(Given entries begins)

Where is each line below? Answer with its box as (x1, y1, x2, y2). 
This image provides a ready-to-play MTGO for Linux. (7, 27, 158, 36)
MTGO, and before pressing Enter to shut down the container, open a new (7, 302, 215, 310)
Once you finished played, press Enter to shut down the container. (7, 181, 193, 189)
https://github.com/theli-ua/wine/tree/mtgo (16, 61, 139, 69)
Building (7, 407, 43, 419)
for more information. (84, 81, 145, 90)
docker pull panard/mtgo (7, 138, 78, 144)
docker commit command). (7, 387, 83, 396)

(Given entries ends)

> _Activity_: Return exactly the lines from the one containing "Building (7, 407, 43, 419)" through the last line of the records above, both included, and nothing else.

> _Response for this exercise_:
Building (7, 407, 43, 419)
for more information. (84, 81, 145, 90)
docker pull panard/mtgo (7, 138, 78, 144)
docker commit command). (7, 387, 83, 396)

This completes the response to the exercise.